To date, the only algorithm with sublinear O(n^eps) query time was given by Andoni, Indyk, and Krauthgamer ([AIK, SODA 08]), who designed a (data-independent) locality sensitive hash function (LSH) for EMD with approximation O(log^2 s). In this work, we improve this approximation to Õ(log s) in the same runtime by designing the first data-dependent LSH functions for EMD. The talk will discuss the main techniques behind sublinear algorithms for EMD, including the tree embeddings techniques of [AIK’08] and [Chen, Jayaram, Levi, Waingarten STOC ‘22], as well as the key insights needed to glue them together into a improved LSH for EMD.

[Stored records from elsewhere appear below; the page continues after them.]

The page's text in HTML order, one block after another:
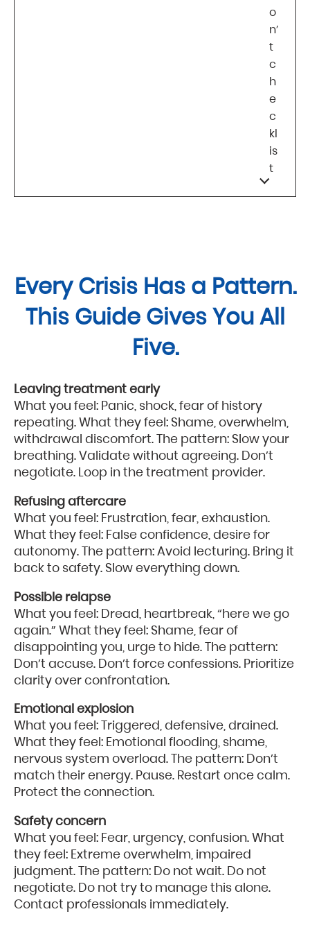
o
n’
t
c
h
e
c
kl
is
t
Every Crisis Has a Pattern.
This Guide Gives You All
Five.
Leaving treatment early
What you feel: Panic, shock, fear of history
repeating. What they feel: Shame, overwhelm,
withdrawal discomfort. The pattern: Slow your
breathing. Validate without agreeing. Don’t
negotiate. Loop in the treatment provider.
Refusing aftercare
What you feel: Frustration, fear, exhaustion.
What they feel: False confidence, desire for
autonomy. The pattern: Avoid lecturing. Bring it
back to safety. Slow everything down.
Possible relapse
What you feel: Dread, heartbreak, “here we go
again.” What they feel: Shame, fear of
disappointing you, urge to hide. The pattern:
Don’t accuse. Don’t force confessions. Prioritize
clarity over confrontation.
Emotional explosion
What you feel: Triggered, defensive, drained.
What they feel: Emotional flooding, shame,
nervous system overload. The pattern: Don’t
match their energy. Pause. Restart once calm.
Protect the connection.
Safety concern
What you feel: Fear, urgency, confusion. What
they feel: Extreme overwhelm, impaired
judgment. The pattern: Do not wait. Do not
negotiate. Do not try to manage this alone.
Contact professionals immediately.
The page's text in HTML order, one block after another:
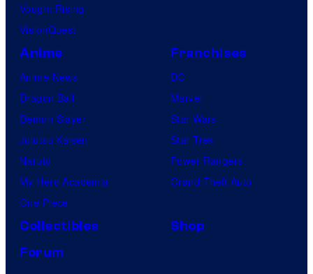
Vought Rising
VisionQuest
Anime
Anime News
Dragon Ball
Demon Slayer
Jujutsu Kaisen
Naruto
My Hero Academia
One Piece
Franchises
DC
Marvel
Star Wars
Star Trek
Power Rangers
Grand Theft Auto
Collectibles
Shop
Forum
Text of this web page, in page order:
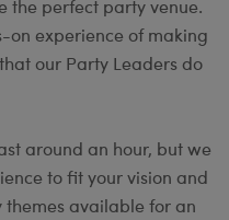
the perfect party venue.
on experience of making
our Party Leaders do
around an hour, but we
to fit your vision and
themes available for an
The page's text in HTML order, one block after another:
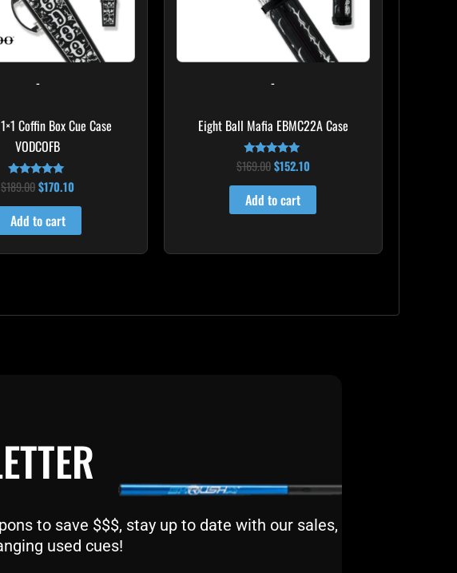
-
Coffin Box Cue Case
VODCOFB
Rated
5.00
out of 5
$189.00 $170.10
Add to cart
-
Eight Ball Mafia EBMC22A Case
Rated
4.83
out of 5
$169.00 $152.10
Add to cart
to save $$$, stay up to date with our sales,
used cues!
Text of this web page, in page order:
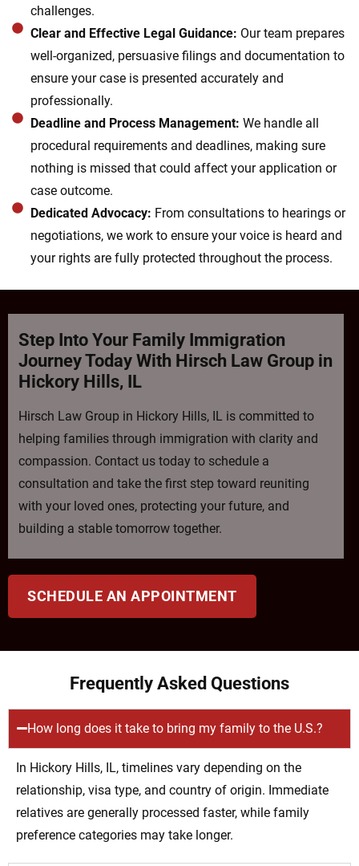
challenges.
Clear and Effective Legal Guidance: Our team prepares
well-organized, persuasive filings and documentation to
ensure your case is presented accurately and
professionally.
Deadline and Process Management: We handle all
procedural requirements and deadlines, making sure
nothing is missed that could affect your application or
case outcome.
Dedicated Advocacy: From consultations to hearings or
negotiations, we work to ensure your voice is heard and
your rights are fully protected throughout the process.
Step Into Your Family Immigration
Journey Today With Hirsch Law Group in
Hickory Hills, IL
Hirsch Law Group in Hickory Hills, IL is committed to
helping families through immigration with clarity and
compassion. Contact us today to schedule a
consultation and take the first step toward reuniting
with your loved ones, protecting your future, and
building a stable tomorrow together.
SCHEDULE AN APPOINTMENT
Frequently Asked Questions
How long does it take to bring my family to the U.S.?
In Hickory Hills, IL, timelines vary depending on the
relationship, visa type, and country of origin. Immediate
relatives are generally processed faster, while family
preference categories may take longer.
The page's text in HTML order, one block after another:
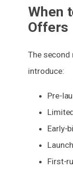
When
Offers
The second
introduce:
Pre-
Early-
First-
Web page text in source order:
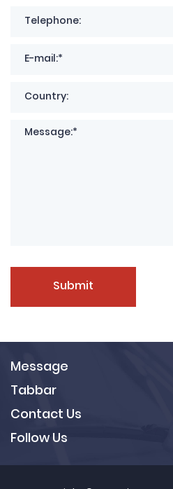
Submit
Message
Tabbar
Contact Us
Follow Us
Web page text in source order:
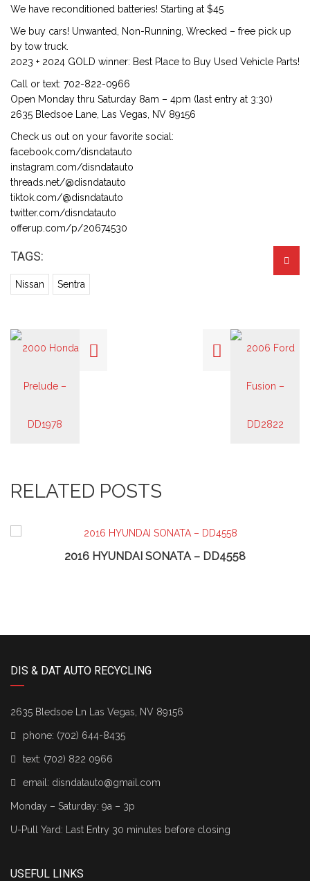
We have reconditioned batteries! Starting at $45
We buy cars! Unwanted, Non-Running, Wrecked – free pick up
by tow truck.
2023 + 2024 GOLD winner: Best Place to Buy Used Vehicle Parts!
Call or text: 702-822-0966
Open Monday thru Saturday 8am – 4pm (last entry at 3:30)
2635 Bledsoe Lane, Las Vegas, NV 89156
Check us out on your favorite social:
facebook.com/disndatauto
instagram.com/disndatauto
threads.net/@disndatauto
tiktok.com/@disndatauto
twitter.com/disndatauto
offerup.com/p/20674530
TAGS:
Nissan Sentra
RELATED POSTS
2016 HYUNDAI SONATA – DD4558
DIS & DAT AUTO RECYCLING
2635 Bledsoe Ln Las Vegas, NV 89156
phone: (702) 644-8435
text: (702) 822 0966
email: disndatauto@gmail.com
Monday – Saturday: 9a – 3p
U-Pull Yard: Last Entry 30 minutes before closing
USEFUL LINKS
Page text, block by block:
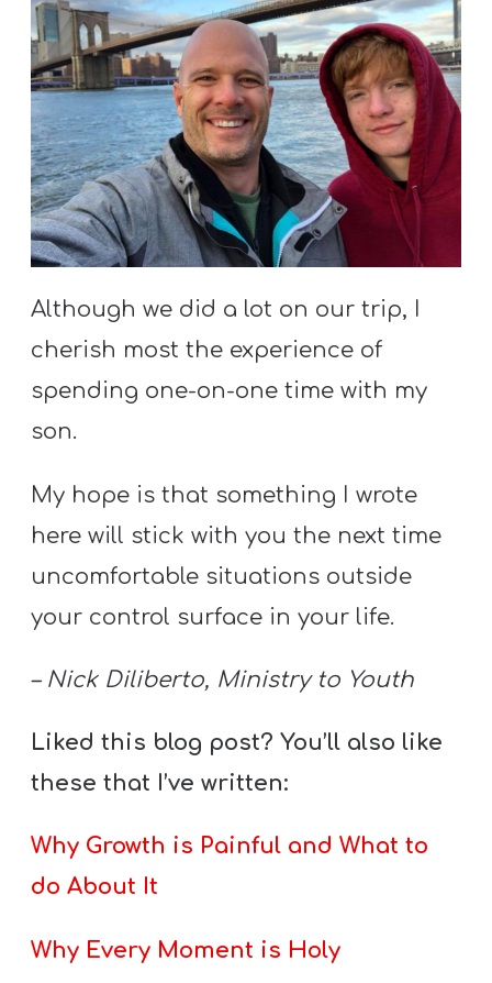
Although we did a lot on our trip, I
cherish most the experience of
spending one-on-one time with my
son.
My hope is that something I wrote
here will stick with you the next time
uncomfortable situations outside
your control surface in your life.
– Nick Diliberto, Ministry to Youth
Liked this blog post? You’ll also like
these that I’ve written:
Why Growth is Painful and What to
do About It
Why Every Moment is Holy
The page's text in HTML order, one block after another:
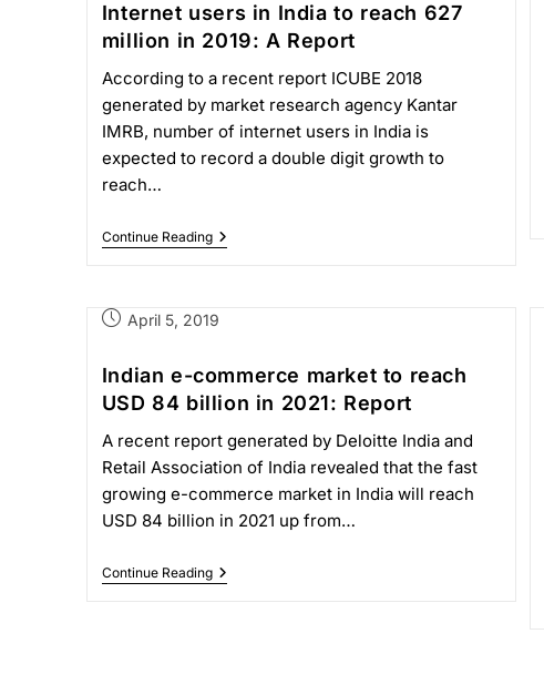
Internet users in India to reach 627
million in 2019: A Report
According to a recent report ICUBE 2018
generated by market research agency Kantar
IMRB, number of internet users in India is
expected to record a double digit growth to
reach…
Continue Reading
April 5, 2019
Indian e-commerce market to reach
USD 84 billion in 2021: Report
A recent report generated by Deloitte India and
Retail Association of India revealed that the fast
growing e-commerce market in India will reach
USD 84 billion in 2021 up from…
Continue Reading
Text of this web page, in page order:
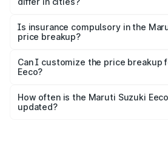
accessories.
charges, taxes, and insurance costs.
Is insurance compulsory in the
price breakup?
Yes, at least third-party insurance is
and it is included in the on-road price
Can I customize the price breakup
Eeco?
accessories, or different insurance
the final breakup.
How often is the Maruti Suzuki
updated?
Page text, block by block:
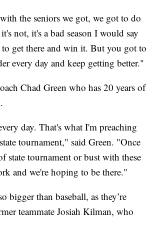
the seniors we got, we got to do
not, it's a bad season I would say
get there and win it. But you got to
every day and keep getting better."
Chad Green who has 20 years of
day. That's what I'm preaching
tournament," said Green. "Once
state tournament or bust with these
and we're hoping to be there."
bigger than baseball, as they’re
teammate Josiah Kilman, who
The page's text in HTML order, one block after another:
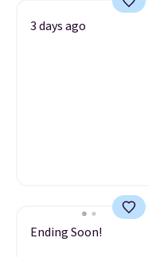
3 days ago
Ending Soon!
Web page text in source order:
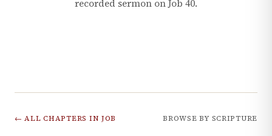
recorded sermon onJob 40.
← ALL CHAPTERS IN JOB BROWSE BY SCRIPTURE
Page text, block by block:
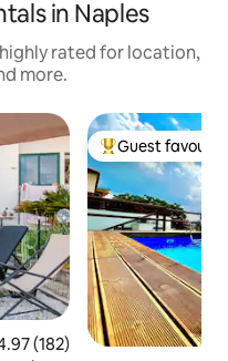
in Naples
rated for location,
more.
out of 5 average rating,
(182)
Top guest
Guest
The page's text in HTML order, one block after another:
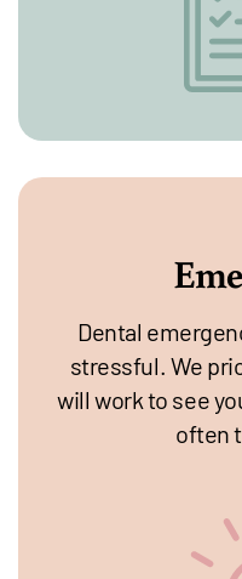
Dental
stressful. We
will work to see
often
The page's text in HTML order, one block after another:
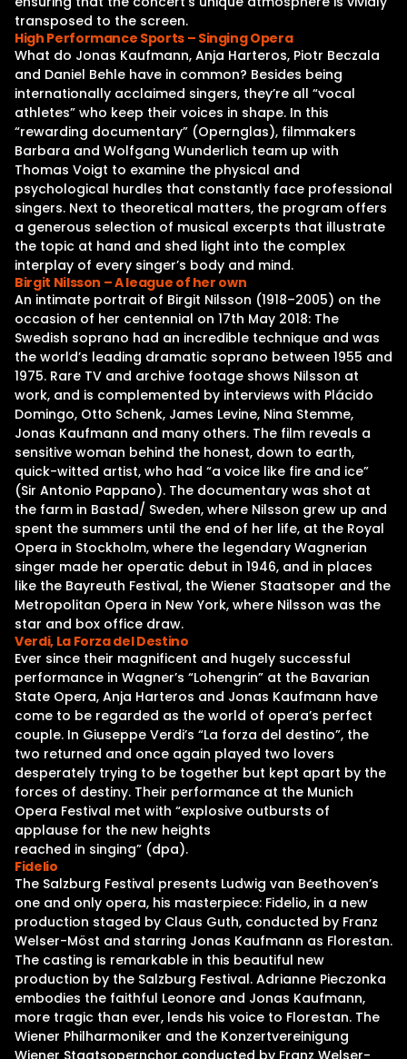
transposed to the screen.
High Performance Sports – Singing Opera
What do Jonas Kaufmann, Anja Harteros, Piotr Beczala
and Daniel Behle have in common? Besides being
internationally acclaimed singers, they’re all “vocal
athletes” who keep their voices in shape. In this
“rewarding documentary” (Opernglas), filmmakers
Barbara and Wolfgang Wunderlich team up with
Thomas Voigt to examine the physical and
psychological hurdles that constantly face professional
singers. Next to theoretical matters, the program offers
a generous selection of musical excerpts that illustrate
the topic at hand and shed light into the complex
interplay of every singer’s body and mind.
Birgit Nilsson – A league of her own
An intimate portrait of Birgit Nilsson (1918–2005) on the
occasion of her centennial on 17th May 2018: The
Swedish soprano had an incredible technique and was
the world’s leading dramatic soprano between 1955 and
1975. Rare TV and archive footage shows Nilsson at
work, and is complemented by interviews with Plácido
Domingo, Otto Schenk, James Levine, Nina Stemme,
Jonas Kaufmann and many others. The film reveals a
sensitive woman behind the honest, down to earth,
quick-witted artist, who had “a voice like fire and ice”
(Sir Antonio Pappano). The documentary was shot at
the farm in Bastad/ Sweden, where Nilsson grew up and
spent the summers until the end of her life, at the Royal
Opera in Stockholm, where the legendary Wagnerian
singer made her operatic debut in 1946, and in places
like the Bayreuth Festival, the Wiener Staatsoper and the
Metropolitan Opera in New York, where Nilsson was the
star and box office draw.
Verdi, La Forza del Destino
Ever since their magnificent and hugely successful
performance in Wagner’s “Lohengrin” at the Bavarian
State Opera, Anja Harteros and Jonas Kaufmann have
come to be regarded as the world of opera’s perfect
couple. In Giuseppe Verdi’s “La forza del destino”, the
two returned and once again played two lovers
desperately trying to be together but kept apart by the
forces of destiny. Their performance at the Munich
Opera Festival met with “explosive outbursts of
applause for the new heights
reached in singing” (dpa).
Fidelio
The Salzburg Festival presents Ludwig van Beethoven’s
one and only opera, his masterpiece: Fidelio, in a new
production staged by Claus Guth, conducted by Franz
Welser-Möst and starring Jonas Kaufmann as Florestan.
The casting is remarkable in this beautiful new
production by the Salzburg Festival. Adrianne Pieczonka
embodies the faithful Leonore and Jonas Kaufmann,
more tragic than ever, lends his voice to Florestan. The
Wiener Philharmoniker and the Konzertvereinigung
Wiener Staatsopernchor conducted by Franz Welser-
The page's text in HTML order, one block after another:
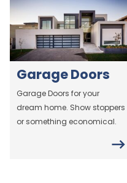
Garage Doors
Garage Doors for your
dream home. Show stoppers
or something economical.
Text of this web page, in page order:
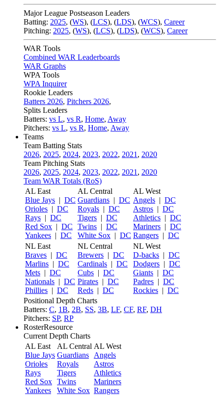
Major League Postseason Leaders
Batting: 2025, (WS), (LCS), (LDS), (WCS), Career
Pitching: 2025, (WS), (LCS), (LDS), (WCS), Career
WAR Tools
Combined WAR Leaderboards
WAR Graphs
WPA Tools
WPA Inquirer
Rookie Leaders
Batters 2026, Pitchers 2026,
Splits Leaders
Batters: vs L, vs R, Home, Away
Pitchers: vs L, vs R, Home, Away
Teams
Team Batting Stats
2026, 2025, 2024, 2023, 2022, 2021 , 2020
Team Pitching Stats
2026, 2025, 2024, 2023, 2022, 2021 , 2020
Team WAR Totals (RoS)
AL East
Blue Jays | DC
Orioles | DC
Rays | DC
Red Sox | DC
Yankees | DC
AL Central
Guardians | DC
Royals | DC
Tigers | DC
Twins | DC
White Sox | DC
AL West
Angels | DC
Astros | DC
Athletics | DC
Mariners | DC
Rangers | DC
NL East
Braves | DC
Marlins | DC
Mets | DC
Nationals | DC
Phillies | DC
NL Central
Brewers | DC
Cardinals | DC
Cubs | DC
Pirates | DC
Reds | DC
NL West
D-backs | DC
Dodgers | DC
Giants | DC
Padres | DC
Rockies | DC
Positional Depth Charts
Batters: C, 1B, 2B, SS, 3B, LF, CF, RF, DH
Pitchers: SP, RP
RosterResource
Current Depth Charts
AL East
Blue Jays
Orioles
Rays
Red Sox
Yankees
AL Central
Guardians
Royals
Tigers
Twins
White Sox
AL West
Angels
Astros
Athletics
Mariners
Rangers

Joint work with Erik Waingarten and Tian Zhang (STOC ‘24, https://arxiv.org/abs/2403.05041).
Talk
April 18 (Thurs)
12:00-1:00, CIT 241, note unusual day
Yevgeniy Dodis Random Number Generation and Extraction
Generating random numbers is an essential task in cryptography. They are necessary not only for generating cryptographic keys, but are also needed in steps of cryptographic algorithms or protocols (e.g. initialization vectors for symmetric encryption, password generation, nonce generation). Indeed, the lack of insurance about the generated random numbers can cause serious damages in cryptographic protocols, and vulnerabilities that can be exploited by attackers. In this talk we revisit a surprisingly rich landscape of the area of random number generation, ranging from theoretical impossibility results to building real-world random-number generators (RNGs) for Windows, Apple and Linux. Some example topics include impossibility of basing cryptography on entropy alone, improved key derivation functions, seedless randomness extraction, design and analysis of “super-fast” entropy accumulation found in most modern RNGs, and post-compromise security of RNGs in light of “premature next” attacks.
 
April 24 (Wed) Alex Psomas Theory and Practice of Fair Food Allocation
Food rescue organizations worldwide are leading programs aimed at addressing food waste and food insecurity. Food Drop is such a program, run by the non-governmental organization Indy Hunger Network (IHN), in the state of Indiana, in the United States. Food Drop matches truck drivers with rejected truckloads of food — food that would otherwise be discarded at a landfill — to food banks. Matching decisions are currently made by the Food Assistance Programs Manager of IHN. In this talk, I will discuss a partnership with IHN with the goal of completely automating Food Drop. Motivated by this collaboration, I will present a series of theoretical models and results for the fair division of indivisible goods, with each model refining our understanding of the essence of IHN’s problem. These results directly informed our choice of algorithm for matching drivers to food banks for the platform we built for IHN.
 
May 1 (Wed) Anson Kahng Automating Ethical Decision-Making with Virtual Democracy
Virtual democracy aims to automate ethical decision-making by learning models of individuals’ ethical preferences and letting these models participate in elections over possible actions. My work studies aggregation methods, or voting rules, for making a final decision based on predicted votes. I will discuss our efforts to implement virtual democracy through a partnership with a nonprofit organization in the context of food rescue. (This talk will hopefully dovetail nicely with Alex’s talk the previous week!)